# How do I learn new tactics.



## Reaper45 (Jun 21, 2011)

I was in my local GW the other day asking questions about a few different factions. Naturally the grey knights came up as I've read a few places that people claim they are OP. One of the workers there pointed out that at 12" range they are just space marines and if you are playing as orks shoota boys can overwhelm them at range. My question is how do I learn things like that. What can I study so I can formulate tactics and know how to manage different units.


----------



## TheSpore (Oct 15, 2009)

You have to understand the armies out there and figure out how they are used. One cannot formulate a tactic without understanding your enemy. Another thing that can be done is instead of following what others say is to expierment and find what works and doesn't work, a good way of doing this is running mock games versus yourself because you will be able to think tactically on both sides of the battle unbiasly. 

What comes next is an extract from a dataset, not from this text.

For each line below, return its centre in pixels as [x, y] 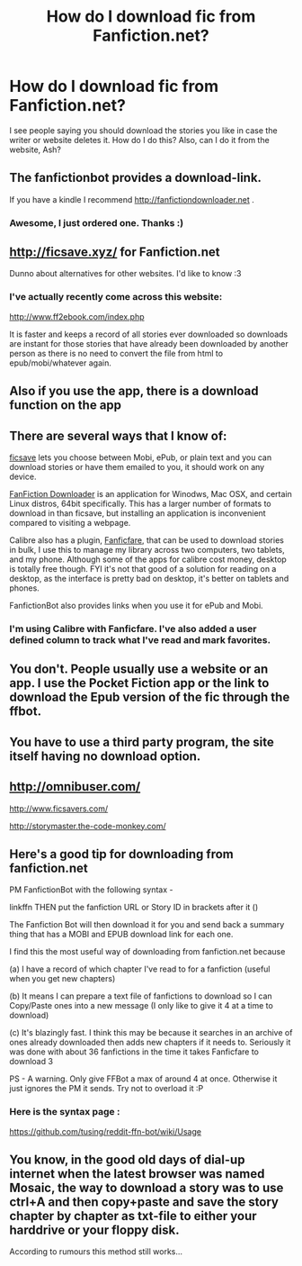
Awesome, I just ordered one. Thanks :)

Another good thing to rememberis always try to be one step ahead of your opponent. You want to be able to anticapate what your opponent is going to do next I do this mostly by attempting to predict their next two moves. 

Most of all be sure you understand all the rules and fully know how your army works. Though you might find things that don't work fluff wise but work game wise, in which case you have to remember its a game and if you want to win you really need to think outside the box and one key factor of all is controlling your opponent without them knowing it.

Another thing to think about is your army composition. If you say are playing a 500pt game think about what most people would take and what your opponent is expecting and then do the opposite. same goes with larger games.

I play daemons an army that you can't be too fluffy with because each unit is very specific in what they are used and designed for, if you choose to run an all one god army with them you limit yourself and your effectivness is lost and since they have a such a random nature you have to figure out how to think on the fly. 

Math hammer will go far, but in the end it all depends on how you utilyze the army you field.


----------



## Reaper45 (Jun 21, 2011)

So doing things like reading the codex's of each faction helps with the knowledge as well as reading the rule book.


----------



## OpTi (Aug 29, 2009)

Read every codex and play as many games as possible against good players(this is important, you'll learn nothing if you win every game), the latter will help you more than anything imo, losing to a good player will let you easily see the weak points in your tactics and army list.

When i play a pretty 1 sided game i'll usualy have a chat with my opponent and regardless of who won we'll help each other on what mistakes we made, what could've been done to handle certain situations and if any list changes should be made.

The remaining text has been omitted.